Republican presidential candidate Jeb Bush says his fellow 310 million Americans just can’t build a wall along the 2,000-mile border with Mexico.
“What Donald Trump is proposing is a wall that can’t be built,” Bush said in a Sunday radio interview with John Catsimatidis on New York’s AM 970.
Bush’s declaration of American helplessness comes 70 years after the United States built two nuclear weapons to end the bloodletting in World War II, 65 years after the United States built a huge military to win the Cold War, 59 years after the U.S. government began building the 161,000-mile National Highway System, and 46 years after the United States built rockets to take Americans 120,000 miles to the Moon.

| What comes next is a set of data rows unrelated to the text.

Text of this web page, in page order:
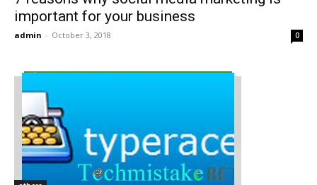
important for your business
admin - October 3, 2018 0
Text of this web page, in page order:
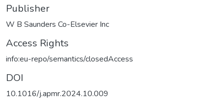
Publisher
W B Saunders Co-Elsevier Inc
Access Rights
info:eu-repo/semantics/closedAccess
DOI
10.1016/j.apmr.2024.10.009
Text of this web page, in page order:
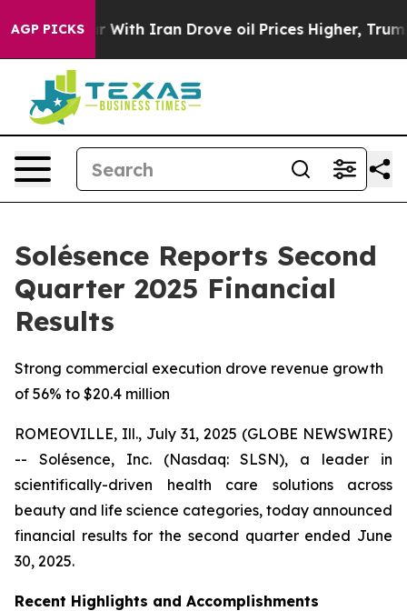
AGP PICKS
With Iran Drove oil Prices Higher, Trump Gave
Solésence Reports Second
Quarter 2025 Financial
Results
Strong commercial execution drove revenue growth
of 56% to $20.4 million
ROMEOVILLE, Ill., July 31, 2025 (GLOBE NEWSWIRE)
-- Solésence, Inc. (Nasdaq: SLSN), a leader in
scientifically-driven health care solutions across
beauty and life science categories, today announced
financial results for the second quarter ended June
30, 2025.
Recent Highlights and Accomplishments

Bush’s insistence on Americans’ inability to build a concrete-and-metal wall comes 408 years after early Americans settlers built a wall around the town of Jamestown, or roughly 500 years after Chinese people hand-built the 5,500-mile Great Wall to exclude undocumented Mongols, or roughly 8,000 years after laborers build the first walls of Jericho.
Bush’s “We Can’t Do It,” mantra contrasts with Trump’s “Make American Great Again” slogan. So far, the public seems to prefer Trump’s confident vision to Bush’s passive, pessimistic vision. A new poll of Iowa voters shows that 23 percent of voters support Trump, and six percent support Bush.

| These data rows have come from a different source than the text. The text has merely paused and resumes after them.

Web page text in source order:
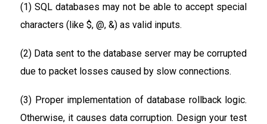
(1) SQL databases may not be able to accept special
characters (like $, @, &) as valid inputs.
(2) Data sent to the database server may be corrupted
due to packet losses caused by slow connections.
(3) Proper implementation of database rollback logic.
Otherwise, it causes data corruption. Design your test
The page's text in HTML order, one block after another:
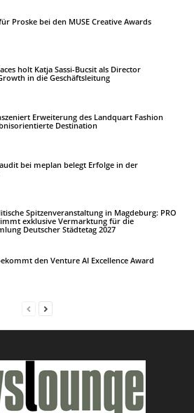
Proske bei den MUSE Creative Awards
holt Katja Sassi-Bucsit als Director
in die Geschäftsleitung
Erweiterung des Landquart Fashion
Destination
bei meplan belegt Erfolge in der
Spitzenveranstaltung in Magdeburg: PRO
exklusive Vermarktung für die
Deutscher Städtetag 2027
den Venture AI Excellence Award

However, immediately after Bush declared a wall can’t be built, he also contradicted himself by saying construction of a wall would cost “billions.”
“If it was [built], it would cost hundreds of billions of dollars,” he insisted.
Bush’s calculations predict that each mile of border fence would cost at least $100 million to construct.
It appears Bush may have exaggerated the cost of the wall that can’t be built. Experience shows that walls are much simpler to build than spaceships and rockets, nuclear weapons, or a huge military. In fact, the Government Accountability Office concluded in 2009 that the most ambitious border wall under consideration would cost $5.1 million per mile.
Trump is a construction professional, and he predicts a lower cost than “hundreds of billions.”
“We’re building a wall,” Trump told CBS in August. “And it’s going to be a great wall. And, by the way, Mexico will pay for it. It’s going to a great wall, because I know how to build,” he said. “And it’s not going to cost nearly as much as what they’re saying for a crummy wall.”
In other interviews, Trump has pointed out that the United States spends roughly $100 billion a year aiding — and occasionally, repatriating — its resident population of 11 million illegal immigrants. The Trump border wall would reduce the inflow of expensive illegal labor, cut federal spending, and also give American families a better chance of earning higher wages.